公蛎站在一块石头上朝下望去,只见远处狭窄的山路上,黑压压全是杜家村的村民。
毕岸脸色阴沉,一言不发。
过了一盏茶工夫,阿隼满头大汗又回来了,道:“杜家村人已经走得干干净净,弟兄们也已安全撤离。”
毕岸终于长吁了一口气,道:“好。”
公蛎好奇道:“这么快?”
毕岸道:“他们应该早有准备。”能够让一个村子的人背井离乡逃离祖辈居住的地方,显然极不寻常。若不是有人告诫,便是村民们早已知道镜庙沉入弱水预示着什么。或许千百年来,村民们世世代代,已经随时做好准备逃离家乡,而逃离的信号,便是镜庙沉入弱水。
阿隼道:“祝家三口和陶家老爹,已经护送城中,暂且安全。”
毕岸点点头,脸上露出疲惫之色,道:“去查下典籍,看能否查到更多关于镜庙、镜神的记载,传说也可。”这个时候,他才会显出一个年轻人的力不从心。
公蛎心中忽然觉得愧疚,上去将他怀中的老太爷接过来,谁知手脚发软,竟然趔趄了好几步,差一点将老太爷抛进弱水潭里去。
阿隼气恼地揪住公蛎,喝道:“你就是跟着来捣乱的是不是?”
毕岸沉下了脸,道:“阿隼,不得无礼。”
阿隼口不择言,急道:“公子,你确定螭龙公子就是他?”
公蛎听到“螭龙公子”四个字,心中一动,只觉得这个名字熟悉之极,却不知道在何处听过,下意识反问道:“螭龙公子是谁?”
阿隼指着公蛎,气恼道:“你看,你看,他……”毕岸严厉地看了他一眼,阿隼将未说完的话生生地咽了下去,气呼呼地捶了石头一拳:“到底是谁?——我是说今天的阵法被启动的幕后主使,真没想到,巫教的人竟然死心塌地到如此地步,宁愿死都不肯透露一点讯息。”
毕岸道:“他们不是巫教的人。”
阿隼惊愕道:“不是巫教的人?”想了想道:“也是,若是巫教的人,绝不会这般行径。他们是另外一股势力。”
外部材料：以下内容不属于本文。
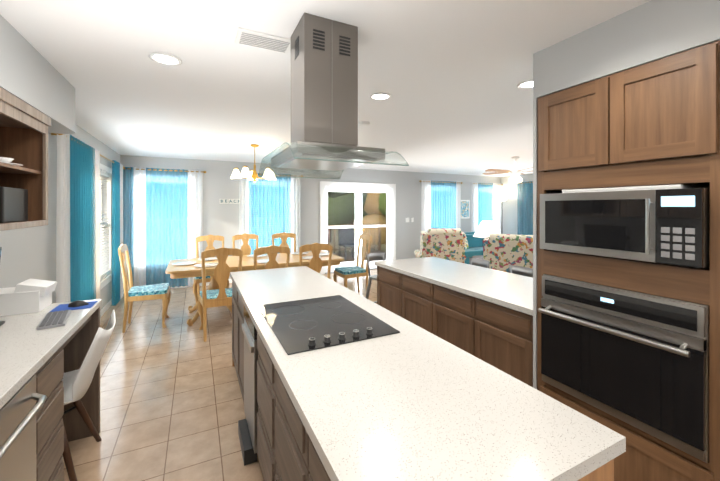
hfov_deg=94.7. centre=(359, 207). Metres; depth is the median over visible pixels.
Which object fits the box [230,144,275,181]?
chandelier
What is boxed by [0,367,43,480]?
dishwasher
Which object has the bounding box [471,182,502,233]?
curtain
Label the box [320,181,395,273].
french door
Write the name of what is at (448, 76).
ceiling
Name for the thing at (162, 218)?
curtain
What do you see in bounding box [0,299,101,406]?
countertop
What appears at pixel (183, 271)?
dining table
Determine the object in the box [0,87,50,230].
upper cabinet
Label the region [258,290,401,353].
cooktop
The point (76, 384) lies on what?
desk chair
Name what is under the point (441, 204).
curtain
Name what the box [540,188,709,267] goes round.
microwave
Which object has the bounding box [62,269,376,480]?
floor
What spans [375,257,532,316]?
countertop
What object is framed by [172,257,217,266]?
placemat
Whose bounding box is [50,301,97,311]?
mousepad
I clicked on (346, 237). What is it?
patio chair
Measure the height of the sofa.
0.860 m
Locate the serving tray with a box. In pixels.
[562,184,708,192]
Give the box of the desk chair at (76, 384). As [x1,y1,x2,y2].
[61,310,115,480]
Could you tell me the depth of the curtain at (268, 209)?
7.08 m
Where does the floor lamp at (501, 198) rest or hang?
on the floor
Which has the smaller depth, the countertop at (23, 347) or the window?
the countertop at (23, 347)
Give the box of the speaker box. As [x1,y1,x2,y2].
[0,186,27,222]
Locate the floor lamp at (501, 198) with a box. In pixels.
[495,196,508,201]
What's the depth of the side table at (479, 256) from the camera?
6.40 m
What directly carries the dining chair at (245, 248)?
on the floor
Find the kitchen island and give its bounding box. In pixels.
[231,278,613,480]
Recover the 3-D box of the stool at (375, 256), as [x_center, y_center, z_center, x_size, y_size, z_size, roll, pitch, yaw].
[0.328,1.098,4.522,0.445,0.915,0.445,0,0,-35]
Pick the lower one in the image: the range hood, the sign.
the sign
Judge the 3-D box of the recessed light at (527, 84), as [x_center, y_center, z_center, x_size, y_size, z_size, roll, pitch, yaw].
[1.295,-0.940,2.521,0.184,0.011,0.184,0,0,-26]
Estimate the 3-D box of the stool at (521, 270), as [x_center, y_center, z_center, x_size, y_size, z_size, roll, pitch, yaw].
[1.589,1.099,3.506,0.445,0.915,0.445,0,0,-26]
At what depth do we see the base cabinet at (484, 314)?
2.30 m
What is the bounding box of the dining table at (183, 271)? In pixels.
[165,251,343,325]
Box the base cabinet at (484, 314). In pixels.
[467,297,532,386]
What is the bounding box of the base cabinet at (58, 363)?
[40,335,71,480]
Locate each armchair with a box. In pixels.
[414,228,465,262]
[483,234,532,272]
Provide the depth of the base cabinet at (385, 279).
3.70 m
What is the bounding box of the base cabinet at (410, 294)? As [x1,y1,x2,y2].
[395,273,426,330]
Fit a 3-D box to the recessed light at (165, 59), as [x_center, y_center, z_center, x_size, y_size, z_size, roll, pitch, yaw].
[-1.229,-0.939,2.097,0.184,0.011,0.184,0,0,-26]
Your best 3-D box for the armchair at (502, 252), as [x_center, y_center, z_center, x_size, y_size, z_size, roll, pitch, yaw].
[2.456,0.973,5.239,0.890,1.157,0.886,0,0,34]
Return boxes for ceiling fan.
[483,157,532,183]
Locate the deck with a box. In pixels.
[328,222,385,261]
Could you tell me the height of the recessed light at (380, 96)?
0.011 m
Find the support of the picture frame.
attached to the wall
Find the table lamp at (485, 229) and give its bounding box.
[473,221,499,238]
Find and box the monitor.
[0,247,4,325]
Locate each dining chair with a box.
[118,244,170,332]
[193,235,228,304]
[197,247,242,341]
[232,233,257,254]
[254,245,290,269]
[272,232,295,251]
[299,243,332,278]
[333,234,371,297]
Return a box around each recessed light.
[148,52,181,65]
[370,93,390,99]
[517,79,532,88]
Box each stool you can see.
[365,252,384,302]
[469,258,489,267]
[509,265,532,277]
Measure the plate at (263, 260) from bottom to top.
0.016 m
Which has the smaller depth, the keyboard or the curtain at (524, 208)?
the keyboard
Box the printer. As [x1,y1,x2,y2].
[0,278,56,315]
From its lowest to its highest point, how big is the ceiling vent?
0.015 m
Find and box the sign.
[220,199,238,203]
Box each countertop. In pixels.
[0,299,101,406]
[230,266,625,480]
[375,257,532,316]
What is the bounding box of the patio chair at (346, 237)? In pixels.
[338,228,354,260]
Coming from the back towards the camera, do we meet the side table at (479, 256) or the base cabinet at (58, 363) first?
the side table at (479, 256)
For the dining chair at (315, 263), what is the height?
1.101 m
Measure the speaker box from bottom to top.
0.200 m
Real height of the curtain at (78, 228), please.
2.240 m
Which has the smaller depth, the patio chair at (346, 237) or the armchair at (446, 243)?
the armchair at (446, 243)
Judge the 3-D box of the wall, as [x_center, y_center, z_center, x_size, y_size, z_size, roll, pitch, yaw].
[2.327,0.302,3.480,10.000,2.500,10.700,0,0,-26]
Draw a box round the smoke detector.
[359,121,369,125]
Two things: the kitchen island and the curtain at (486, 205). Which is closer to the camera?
the kitchen island
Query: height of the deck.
1.140 m
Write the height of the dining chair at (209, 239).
1.101 m
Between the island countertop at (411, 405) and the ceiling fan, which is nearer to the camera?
the island countertop at (411, 405)
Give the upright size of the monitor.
0.410 m
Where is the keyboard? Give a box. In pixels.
[37,310,70,329]
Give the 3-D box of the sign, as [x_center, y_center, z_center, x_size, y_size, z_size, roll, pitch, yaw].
[-2.656,-0.133,6.807,0.418,0.100,0.010,0,0,-26]
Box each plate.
[0,157,22,165]
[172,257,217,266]
[247,254,268,262]
[291,252,312,258]
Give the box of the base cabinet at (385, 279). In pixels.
[377,265,394,312]
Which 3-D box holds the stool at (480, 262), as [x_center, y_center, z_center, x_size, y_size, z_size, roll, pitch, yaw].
[1.323,1.099,4.044,0.445,0.915,0.445,0,0,-26]
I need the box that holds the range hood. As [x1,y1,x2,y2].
[259,13,408,178]
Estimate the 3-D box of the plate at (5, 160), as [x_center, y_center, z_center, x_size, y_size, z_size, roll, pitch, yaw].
[-2.116,-0.264,1.928,0.224,0.054,0.224,0,0,-26]
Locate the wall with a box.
[0,0,719,388]
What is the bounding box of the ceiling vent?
[235,27,290,53]
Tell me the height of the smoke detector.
0.031 m
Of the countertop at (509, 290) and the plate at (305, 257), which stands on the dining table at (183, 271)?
the plate at (305, 257)
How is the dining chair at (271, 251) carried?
on the floor
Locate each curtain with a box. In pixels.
[51,133,123,324]
[123,167,205,287]
[239,172,302,254]
[419,180,461,231]
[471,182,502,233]
[516,181,532,234]
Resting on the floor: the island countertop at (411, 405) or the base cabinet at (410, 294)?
the base cabinet at (410, 294)
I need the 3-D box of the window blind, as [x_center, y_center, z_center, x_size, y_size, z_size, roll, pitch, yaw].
[-3.564,0.249,4.358,0.058,1.533,2.136,0,0,-26]
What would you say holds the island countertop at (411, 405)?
on the kitchen island
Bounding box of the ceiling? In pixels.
[0,0,650,176]
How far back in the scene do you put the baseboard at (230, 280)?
6.48 m
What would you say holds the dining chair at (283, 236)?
on the floor
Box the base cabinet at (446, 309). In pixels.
[427,285,466,351]
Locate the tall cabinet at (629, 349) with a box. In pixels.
[537,40,719,480]
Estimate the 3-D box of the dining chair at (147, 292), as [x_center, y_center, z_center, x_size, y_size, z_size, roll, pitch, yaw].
[-2.832,1.011,4.387,0.541,1.101,0.532,0,0,-26]
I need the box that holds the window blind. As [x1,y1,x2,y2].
[100,172,109,277]
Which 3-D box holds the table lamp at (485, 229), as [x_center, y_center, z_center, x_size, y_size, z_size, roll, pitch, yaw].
[2.451,0.607,6.387,0.520,0.700,0.520,0,0,-26]
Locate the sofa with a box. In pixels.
[464,231,483,263]
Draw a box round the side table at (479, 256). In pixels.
[472,255,483,259]
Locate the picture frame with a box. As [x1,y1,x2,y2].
[461,200,469,218]
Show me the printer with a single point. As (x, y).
(30, 295)
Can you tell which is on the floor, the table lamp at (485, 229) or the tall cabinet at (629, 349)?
the tall cabinet at (629, 349)
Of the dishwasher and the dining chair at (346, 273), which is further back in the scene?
the dining chair at (346, 273)
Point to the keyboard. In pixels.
(54, 319)
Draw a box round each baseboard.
[101,299,111,315]
[170,279,231,288]
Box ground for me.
[328,220,385,252]
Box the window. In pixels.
[100,163,111,289]
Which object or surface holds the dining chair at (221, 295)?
on the floor
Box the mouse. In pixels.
[68,300,88,306]
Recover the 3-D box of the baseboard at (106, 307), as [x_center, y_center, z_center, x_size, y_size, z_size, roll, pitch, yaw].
[-3.342,1.506,4.034,0.021,0.090,4.378,0,0,-26]
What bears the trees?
on the ground
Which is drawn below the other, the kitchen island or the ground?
the kitchen island
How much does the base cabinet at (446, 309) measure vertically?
0.880 m
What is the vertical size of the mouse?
0.034 m
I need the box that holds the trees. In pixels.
[328,192,385,244]

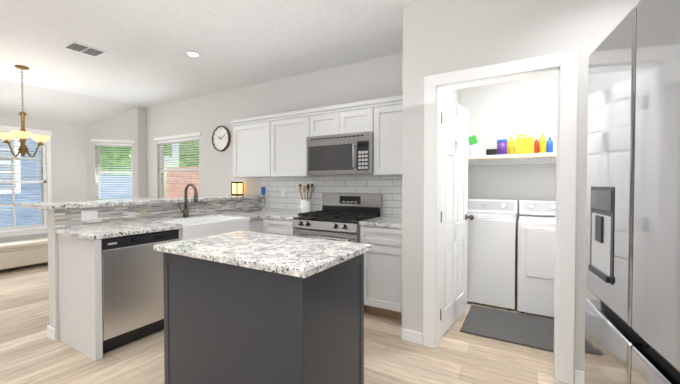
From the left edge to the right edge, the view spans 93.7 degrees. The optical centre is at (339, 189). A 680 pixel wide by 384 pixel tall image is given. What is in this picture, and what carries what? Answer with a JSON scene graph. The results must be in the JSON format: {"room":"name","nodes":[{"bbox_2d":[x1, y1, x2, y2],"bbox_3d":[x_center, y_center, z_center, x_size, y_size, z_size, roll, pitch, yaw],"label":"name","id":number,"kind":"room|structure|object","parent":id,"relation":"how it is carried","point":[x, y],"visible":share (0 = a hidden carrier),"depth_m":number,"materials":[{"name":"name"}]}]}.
{"room":"kitchen","nodes":[
{"label":"kitchen","id":0,"kind":"room"},
{"bbox_2d":[0,0,420,125],"bbox_3d":[-1.995,-1.277,2.167,8.276,0.562,7.290,1,1,30],"label":"ceiling","id":1,"kind":"structure","parent":0,"point":[145,61],"depth_m":3.34,"materials":[{"name":"paint"}]},
{"bbox_2d":[0,65,49,156],"bbox_3d":[-3.883,-0.953,3.947,0.490,1.110,0.477,1,1,30],"label":"pendant chandelier","id":2,"kind":"object","parent":1,"relation":"hanging from","point":[22,134],"visible":1,"depth_m":3.91,"materials":[{"name":"gold metal"}]},
{"bbox_2d":[61,41,107,57],"bbox_3d":[-2.731,-1.493,3.412,0.270,0.012,0.320,1,1,30],"label":"ceiling vent","id":3,"kind":"object","parent":1,"relation":"in","point":[83,49],"visible":1,"depth_m":3.40,"materials":[{"name":"white metal"}]},
{"bbox_2d":[185,51,201,56],"bbox_3d":[-1.625,-1.496,3.529,0.168,0.009,0.168,1,1,30],"label":"recessed light","id":4,"kind":"object","parent":1,"relation":"in","point":[193,53],"visible":1,"depth_m":3.53,"materials":[{"name":"white"}]},
{"bbox_2d":[0,262,568,383],"bbox_3d":[-1.995,1.272,2.210,8.276,0.060,7.290,1,1,30],"label":"floor","id":5,"kind":"structure","parent":0,"point":[31,352],"depth_m":2.36,"materials":[{"name":"beige wood"}]},
{"bbox_2d":[0,237,47,269],"bbox_3d":[-5.008,0.996,4.554,0.410,0.411,2.158,1,1,30],"label":"bench","id":6,"kind":"object","parent":5,"relation":"on","point":[18,253],"visible":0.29,"depth_m":4.73,"materials":[{"name":"beige wood"}]},
{"bbox_2d":[101,230,178,353],"bbox_3d":[-1.835,0.799,2.734,0.582,0.868,0.596,1,1,30],"label":"dishwasher","id":7,"kind":"object","parent":5,"relation":"on","point":[132,290],"visible":0.65,"depth_m":2.51,"materials":[{"name":"grey metal"}]},
{"bbox_2d":[21,195,263,340],"bbox_3d":[-1.932,0.659,3.676,0.558,1.115,2.399,1,1,30],"label":"wall bar","id":8,"kind":"object","parent":5,"relation":"on","point":[65,214],"visible":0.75,"depth_m":2.93,"materials":[{"name":"white paint"}]},
{"bbox_2d":[153,231,371,383],"bbox_3d":[-0.462,0.789,1.926,1.127,0.914,0.680,1,1,30],"label":"kitchen island","id":9,"kind":"object","parent":5,"relation":"on","point":[244,307],"visible":1,"depth_m":1.66,"materials":[{"name":"grey wood"}]},
{"bbox_2d":[262,218,294,235],"bbox_3d":[-0.559,0.773,3.891,0.487,0.878,0.622,1,1,30],"label":"base cabinet","id":10,"kind":"object","parent":5,"relation":"on","point":[270,226],"depth_m":3.62,"materials":[{"name":"white wood"}]},
{"bbox_2d":[292,193,382,242],"bbox_3d":[-0.031,0.637,3.515,0.788,1.165,0.693,1,1,30],"label":"range","id":11,"kind":"object","parent":5,"relation":"on","point":[339,216],"visible":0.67,"depth_m":3.41,"materials":[{"name":"grey metal"}]},
{"bbox_2d":[360,225,401,320],"bbox_3d":[0.566,0.785,3.231,0.516,0.878,0.622,1,1,30],"label":"base cabinet","id":12,"kind":"object","parent":5,"relation":"on","point":[383,263],"depth_m":2.98,"materials":[{"name":"white wood"}]},
{"bbox_2d":[54,209,401,239],"bbox_3d":[-0.685,0.332,2.969,2.418,0.035,2.327,1,1,30],"label":"countertop","id":13,"kind":"structure","parent":12,"relation":"on","point":[96,232],"depth_m":2.87,"materials":[{"name":"stone"}]},
{"bbox_2d":[178,183,197,217],"bbox_3d":[-1.626,0.120,3.428,0.231,0.372,0.108,1,1,30],"label":"faucet","id":14,"kind":"object","parent":13,"relation":"on","point":[185,210],"visible":1,"depth_m":3.47,"materials":[{"name":"silver metal"}]},
{"bbox_2d":[163,216,248,239],"bbox_3d":[-1.418,0.441,3.336,0.480,0.242,0.796,1,1,30],"label":"sink","id":15,"kind":"object","parent":13,"relation":"in","point":[192,228],"visible":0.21,"depth_m":3.27,"materials":[{"name":"white ceramic"}]},
{"bbox_2d":[231,182,313,212],"bbox_3d":[-1.000,0.094,4.227,1.464,0.396,0.457,1,1,30],"label":"countertop items","id":16,"kind":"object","parent":13,"relation":"on","point":[237,188],"depth_m":4.07},
{"bbox_2d":[467,199,517,309],"bbox_3d":[1.640,0.671,3.655,0.670,1.091,0.719,1,1,30],"label":"washer","id":17,"kind":"object","parent":5,"relation":"on","point":[492,256],"visible":0.6,"depth_m":3.31,"materials":[{"name":"white metal"}]},
{"bbox_2d":[460,305,553,351],"bbox_3d":[1.793,1.224,2.700,1.360,0.018,0.670,1,1,30],"label":"rug","id":18,"kind":"object","parent":5,"relation":"on","point":[536,332],"visible":0.52,"depth_m":2.80,"materials":[{"name":"grey fabric"}]},
{"bbox_2d":[517,200,554,316],"bbox_3d":[2.225,0.678,3.279,0.680,1.091,0.775,1,1,30],"label":"dryer","id":19,"kind":"object","parent":5,"relation":"on","point":[536,261],"visible":0.5,"depth_m":3.07,"materials":[{"name":"white metal"}]},
{"bbox_2d":[584,0,679,383],"bbox_3d":[1.161,0.379,0.750,0.777,1.775,0.770,0,1,22],"label":"refrigerator","id":20,"kind":"object","parent":5,"relation":"on","point":[632,326],"visible":1,"depth_m":0.87,"materials":[{"name":"grey metal"}]},
{"bbox_2d":[0,0,639,378],"bbox_3d":[-1.998,-0.118,2.188,8.283,2.720,7.290,1,1,30],"label":"wall","id":21,"kind":"structure","parent":0,"point":[442,36],"depth_m":3.69,"materials":[{"name":"white paint"}]},
{"bbox_2d":[0,125,51,237],"bbox_3d":[-5.263,-0.115,4.624,0.170,1.691,1.685,1,1,30],"label":"window","id":22,"kind":"structure","parent":21,"relation":"in","point":[45,180],"depth_m":5.08,"materials":[{"name":"white"}]},
{"bbox_2d":[91,139,134,199],"bbox_3d":[-4.158,-0.297,5.885,0.730,1.230,0.170,0,1,-15],"label":"window","id":23,"kind":"structure","parent":21,"relation":"in","point":[101,143],"depth_m":5.86,"materials":[{"name":"white paint"}]},
{"bbox_2d":[154,132,200,197],"bbox_3d":[-2.841,-0.312,5.625,1.400,1.270,0.170,1,1,30],"label":"window","id":24,"kind":"structure","parent":21,"relation":"in","point":[161,142],"depth_m":5.64,"materials":[{"name":"white paint"}]},
{"bbox_2d":[212,126,230,151],"bbox_3d":[-1.859,-0.791,4.978,0.400,0.400,0.034,1,1,30],"label":"wall clock","id":25,"kind":"object","parent":21,"relation":"attached to","point":[221,137],"visible":1,"depth_m":4.97,"materials":[{"name":"brown"}]},
{"bbox_2d":[231,115,273,177],"bbox_3d":[-1.072,-0.535,4.348,0.761,0.738,0.329,1,1,30],"label":"upper cabinet","id":26,"kind":"object","parent":21,"relation":"attached to","point":[271,145],"depth_m":4.21,"materials":[{"name":"white wood"}]},
{"bbox_2d":[274,111,324,176],"bbox_3d":[-0.572,-0.530,4.055,0.681,0.738,0.329,1,1,30],"label":"upper cabinet","id":27,"kind":"object","parent":21,"relation":"attached to","point":[291,132],"depth_m":3.89,"materials":[{"name":"white wood"}]},
{"bbox_2d":[310,107,345,136],"bbox_3d":[-0.073,-0.752,3.758,0.477,0.284,0.329,1,1,30],"label":"upper cabinet","id":28,"kind":"object","parent":21,"relation":"attached to","point":[331,121],"depth_m":3.60,"materials":[{"name":"white wood"}]},
{"bbox_2d":[306,131,373,175],"bbox_3d":[0.045,-0.386,3.626,0.810,0.437,0.448,1,1,30],"label":"microwave","id":29,"kind":"object","parent":28,"relation":"attached to","point":[345,154],"visible":1,"depth_m":3.45,"materials":[{"name":"grey metal"}]},
{"bbox_2d":[261,175,401,216],"bbox_3d":[-0.095,0.063,3.970,2.418,0.468,0.015,1,1,30],"label":"backsplash","id":30,"kind":"structure","parent":21,"relation":"attached to","point":[282,193],"depth_m":4.02,"materials":[{"name":"white tile"}]},
{"bbox_2d":[346,103,373,132],"bbox_3d":[0.222,-0.749,3.584,0.477,0.284,0.329,1,1,30],"label":"upper cabinet","id":31,"kind":"object","parent":21,"relation":"attached to","point":[360,117],"depth_m":3.40,"materials":[{"name":"white wood"}]},
{"bbox_2d":[372,99,401,175],"bbox_3d":[0.647,-0.517,3.339,0.508,0.738,0.329,1,1,30],"label":"upper cabinet","id":32,"kind":"object","parent":21,"relation":"attached to","point":[387,131],"depth_m":3.25,"materials":[{"name":"white wood"}]},
{"bbox_2d":[413,294,439,341],"bbox_3d":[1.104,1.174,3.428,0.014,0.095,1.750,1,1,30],"label":"door frame","id":33,"kind":"structure","parent":21,"relation":"attached to","point":[430,316],"depth_m":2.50,"materials":[{"name":"white"}]},
{"bbox_2d":[440,93,473,337],"bbox_3d":[1.034,0.218,2.902,0.187,2.000,0.766,1,1,37],"label":"laundry door","id":34,"kind":"structure","parent":21,"relation":"in","point":[454,207],"depth_m":2.86,"materials":[{"name":"painted wood"},{"name":"nickel"}]},
{"bbox_2d":[468,152,555,165],"bbox_3d":[2.232,-0.341,3.541,1.816,0.090,0.424,1,1,30],"label":"shelf","id":35,"kind":"object","parent":21,"relation":"attached to","point":[531,158],"visible":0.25,"depth_m":3.70,"materials":[{"name":"white wood"}]},
{"bbox_2d":[468,133,552,155],"bbox_3d":[2.058,-0.511,3.499,1.331,0.249,0.119,1,1,30],"label":"bottles","id":36,"kind":"object","parent":35,"relation":"on","point":[527,144],"visible":0.5,"depth_m":3.50,"materials":[{"name":"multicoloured plastic"}]},
{"bbox_2d":[554,286,574,301],"bbox_3d":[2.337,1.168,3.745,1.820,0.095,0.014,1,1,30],"label":"door frame","id":37,"kind":"structure","parent":21,"relation":"attached to","point":[559,291],"depth_m":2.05,"materials":[{"name":"white"}]},
{"label":"outside","id":38,"kind":"structure","parent":0,"visible":0},
{"bbox_2d":[0,138,199,226],"bbox_3d":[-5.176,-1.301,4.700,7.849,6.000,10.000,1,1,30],"label":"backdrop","id":39,"kind":"structure","parent":38,"point":[107,196],"depth_m":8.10,"materials":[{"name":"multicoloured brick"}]}
]}
老太爷抽搐了一下,发出几声哼哼。公蛎叫道:“赶紧救醒他!他定然知道杜家村的情况!”话一出口,公蛎已然知道是废话:若是能够救醒,毕岸早就出手了。
身后的弱水潭发出“呼噜”、“呼噜”的声音,像是个不讲究的人大声喝汤并吧嗒着嘴巴。毕岸眉头深锁,迟疑了片刻,从怀中拿出一根银针,朝着老太爷的百会穴扎去。
老太爷痛苦地呻吟着,浑浊的眼睛慢慢睁开来。公蛎惊喜道:“他醒了!快问快问!”
老太爷循着声音转过头来,但眼神却空洞地落在公蛎身后的远处。阿隼伸出双手晃了晃,他的眼睛眨也不眨一下。
原来他已经失明了。毕岸轻声道:“老太爷,我是忘尘阁的毕岸,你感觉好一些没?”
老太爷浑身战栗如同筛糠,嘴唇哆嗦了良久,却只发出几个含糊的音节。阿隼沮丧道:“他不行了。”
公蛎急道:“赶紧带他去城里,瞧个郎中才好。”
毕岸无奈地解释道:“郎中要医得活,早就去了。他不能离开这里。”
潭水忽然发出一声尖利的鸣叫,犹如牧笛破音,水面剧烈荡漾起来,巨大的水泡翻滚着上来,又吧嗒一下破碎,散发出一朵朵白色的水雾。
竹子的根部露出湿漉漉的一截,公蛎惊叫起来:“水位在下降!”
毕岸和阿隼对水潭的变化熟视无睹,两人的脑袋几乎贴在老太爷的脸上,专心地分辨着他含糊不清的声音。
汩汩声不断,水位越来越低,镜庙倒塌的乱石渐渐显露出来。老太爷忽然一蹬腿,干嚎了一声,手臂直直地指着公蛎,两眼一翻断了气。